Bu kalp atışı şartlanması bir kere tespit edilince başka ne gibi sonuçlar doğuruyor olabileceği de merak edilmiştir. Örneğin annelerin çocuklarını sallayarak uyutmalarının da buna bağlı olabileceğini fark etmek zor değildir. Çocuk hemen hemen kalp atışı temposunda sallanır ve bu ona ana rahmindeyken duyduğu o ritmik atışları hatırlattığı için huzur verir. İş bununla da bitmez ve ana kalbinin atış temposu yetişkin hayatımızda da etkisini sürdürür. Beklerken ya da bir gerilim altındayken durduğumuz yerde bir ileri, bir geri sallanırız ve sallanma hızımız kalp atış hızına yakındır.
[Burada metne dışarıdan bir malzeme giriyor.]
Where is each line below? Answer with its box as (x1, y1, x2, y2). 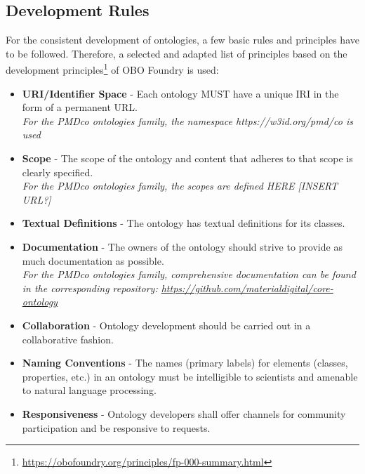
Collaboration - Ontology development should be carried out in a (22, 317, 311, 332)
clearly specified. (22, 164, 93, 179)
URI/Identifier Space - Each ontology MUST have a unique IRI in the (22, 86, 339, 100)
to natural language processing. (22, 383, 157, 397)
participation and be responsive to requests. (22, 420, 211, 435)
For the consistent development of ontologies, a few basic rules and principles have (6, 32, 359, 47)
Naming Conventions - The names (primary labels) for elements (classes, (22, 355, 348, 370)
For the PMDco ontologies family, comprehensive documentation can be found (22, 267, 356, 282)
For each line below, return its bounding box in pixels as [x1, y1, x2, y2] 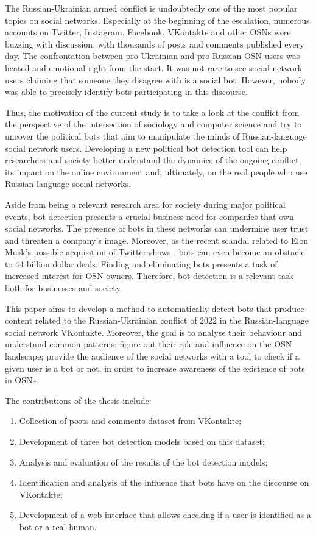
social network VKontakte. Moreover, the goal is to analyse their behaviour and [5, 325, 303, 338]
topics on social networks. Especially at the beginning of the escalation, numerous [5, 13, 310, 26]
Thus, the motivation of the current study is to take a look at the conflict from [5, 105, 300, 118]
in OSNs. [5, 374, 38, 386]
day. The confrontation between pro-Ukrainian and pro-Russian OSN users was [5, 49, 300, 62]
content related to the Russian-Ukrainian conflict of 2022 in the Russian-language [5, 314, 309, 327]
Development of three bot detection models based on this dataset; [19, 435, 265, 447]
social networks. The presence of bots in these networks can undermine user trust [5, 222, 309, 235]
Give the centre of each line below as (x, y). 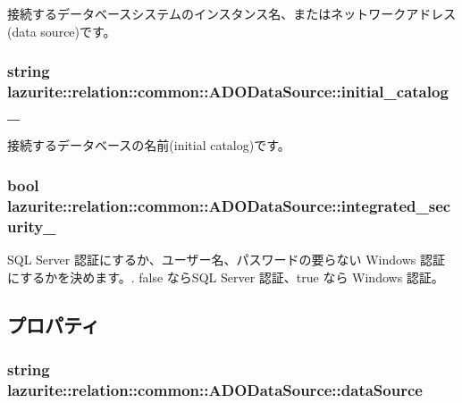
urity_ (32, 226)
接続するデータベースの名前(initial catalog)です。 (149, 145)
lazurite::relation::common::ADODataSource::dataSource (215, 389)
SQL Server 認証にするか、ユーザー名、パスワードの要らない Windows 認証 (226, 259)
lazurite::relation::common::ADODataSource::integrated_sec (229, 205)
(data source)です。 (62, 31)
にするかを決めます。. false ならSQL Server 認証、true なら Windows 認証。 (226, 277)
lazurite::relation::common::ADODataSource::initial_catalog (228, 92)
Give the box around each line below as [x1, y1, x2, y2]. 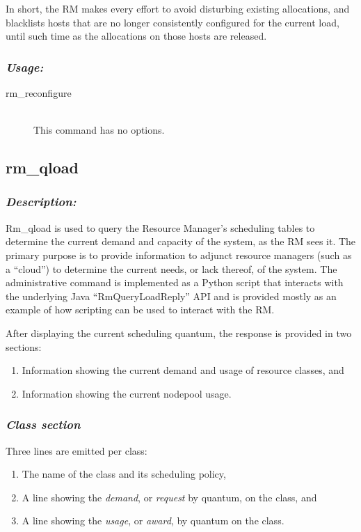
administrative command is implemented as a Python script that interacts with [6, 275, 344, 290]
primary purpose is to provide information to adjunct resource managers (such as [6, 247, 352, 262]
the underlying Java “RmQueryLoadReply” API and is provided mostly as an [6, 288, 337, 303]
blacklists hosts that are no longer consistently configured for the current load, [6, 15, 339, 29]
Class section [6, 416, 81, 433]
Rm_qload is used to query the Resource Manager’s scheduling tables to [6, 220, 315, 235]
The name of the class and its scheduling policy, [22, 467, 226, 481]
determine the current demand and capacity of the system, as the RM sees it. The [6, 234, 356, 249]
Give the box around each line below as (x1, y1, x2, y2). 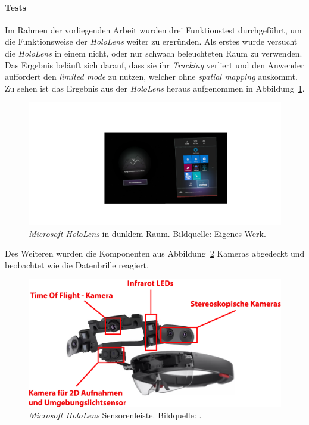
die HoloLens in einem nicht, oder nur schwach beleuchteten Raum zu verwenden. (5, 46, 302, 59)
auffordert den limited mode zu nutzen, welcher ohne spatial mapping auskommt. (5, 70, 298, 83)
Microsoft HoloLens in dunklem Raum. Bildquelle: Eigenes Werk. (29, 227, 266, 239)
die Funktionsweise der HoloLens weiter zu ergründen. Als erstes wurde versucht (5, 35, 298, 48)
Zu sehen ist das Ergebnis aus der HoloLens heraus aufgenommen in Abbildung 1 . (5, 82, 305, 94)
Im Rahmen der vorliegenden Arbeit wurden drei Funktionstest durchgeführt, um (5, 23, 302, 36)
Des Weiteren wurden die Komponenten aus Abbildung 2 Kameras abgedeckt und (5, 247, 305, 260)
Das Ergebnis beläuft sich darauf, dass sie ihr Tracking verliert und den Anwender (5, 58, 304, 71)
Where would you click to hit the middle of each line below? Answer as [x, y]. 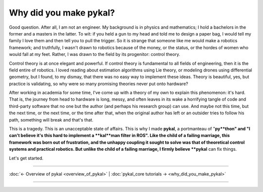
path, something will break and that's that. [51, 120]
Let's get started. [26, 158]
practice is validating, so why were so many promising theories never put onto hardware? [99, 84]
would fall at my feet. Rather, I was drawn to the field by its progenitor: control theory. [94, 54]
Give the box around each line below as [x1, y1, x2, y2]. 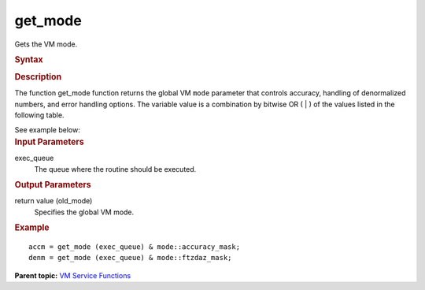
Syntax [14, 54, 43, 65]
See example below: [14, 125, 80, 134]
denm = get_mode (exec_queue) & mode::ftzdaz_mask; [28, 253, 232, 262]
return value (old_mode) [14, 196, 93, 206]
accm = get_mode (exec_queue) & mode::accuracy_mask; [28, 243, 240, 251]
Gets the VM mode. [14, 39, 78, 49]
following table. [14, 110, 65, 120]
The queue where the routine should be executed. [34, 164, 197, 173]
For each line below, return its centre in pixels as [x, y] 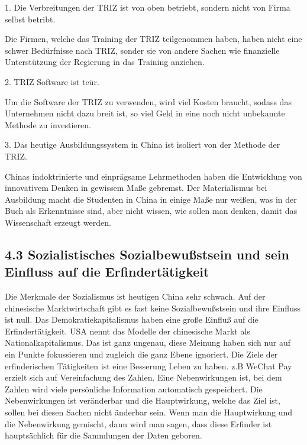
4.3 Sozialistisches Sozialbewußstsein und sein [147, 254]
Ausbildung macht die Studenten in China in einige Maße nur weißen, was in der [151, 199]
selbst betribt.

Çünkü bireyin, belli bir durum içerisinde bulunmaktan duyduğu rahatsızlığı, o andaki koşullar imkan verdiği ölçüde karşılamak için başvuracağı yatıştırıcı, ana rahminde dinlediği bildik tempoya sığınmaktır.

Güvensizliğin var olduğu her yerde ya da rahatlama ihtiyacının hissedildiği her durumda kalp atışının yatıştırıcı ritmine şu ya da bu biçimde rastlamak mümkündür. Mesela İslam dünyasındaki tarikat ve cemaatlerin başlarını sallayarak zikir yaparken takip ettikleri ritimlere dikkat ederseniz, genellikle kalp atış ritmini simüle ettiklerini fark edersiniz. Folk ya da dans müziğinin ritminin zayıftan kuvvetliye bağlanması bir rastlantıdan ibaret değildir. Burada da sesler ve hareketler, bunları yapanları rahmin içindeki güven dolu dünyaya geri götürmeye yararlar. Ergenlik çağı müziğinin sallanma (rock) müziği olarak adlandırılması da yine rastlantıdan fazlasıdır. Hatta son zamanlarda bu müzik daha da açıklayıcı bir ad almış ve atış (beat) müziği denmeye başlanmıştır.

Kalbi ön plana çıkarma eğilimimizi dillerimizde ve edebiyatlarımızda da koruyoruz. İçinde yaşadığımız bilim çağında aklın, bilincin, duyuların ve duyguların tamamının beyinde başlayıp beyinde bittiğini, beynin bütün bunların fiziksel sürücüsü olduğunu verili kabul ediyor; kalbin ise vücuda temiz kan pompalayan bilinçsiz bir et ve kas öbeği olduğunu biliyoruz. Yine de bize yüz vermeyenlere “beyinsiz” değil, “kalpsiz” diyoruz. Aşklarımızın tadı kaçtığında “beyin kırıklığından” değil, “kalp kırıklığından” bahsediyoruz. Sevgililer günü kartlarında okuyla beyni değil, hala kalbi delen bir aşk meleği resmediliyor. Ölmüş sevdiklerimiz beynimizde değil, “kalbimizde yaşamaya” devam ediyorlar.

Kısacası antropologlar, davranış bilimciler, psikologlar ve dilciler tarafından ortaya konan çok sayıda bilimsel deney ve gözlem, var oluşumuz boyunca en çok güven duyduğumuz ve huzurlu olduğumuz yerin, annenin kalp atış sesinden başka ses olmayan ana rahmi olduğunu, doğduktan ve büyüdükten sonra da ne zaman yatışıp sakinleme ihtiyacı hissetsek aynı ritme sığınmanın bir yolunu bulduğumuzu gösteriyor. Büyük Türk şairlerinden Cahit Sıtkı Tarancı, aşağıdaki dörtlüğünde adeta bu yazının bütün konusunu özetliyor:

Anne, sana kim dedi yavrunu doğurmayı?

Sanki karnında fazla yaramazlık mı ettim?

Senden istemiyordum ne tacı, ne sarayı,

Karnında yaşıyordum, kafiydi saadetim.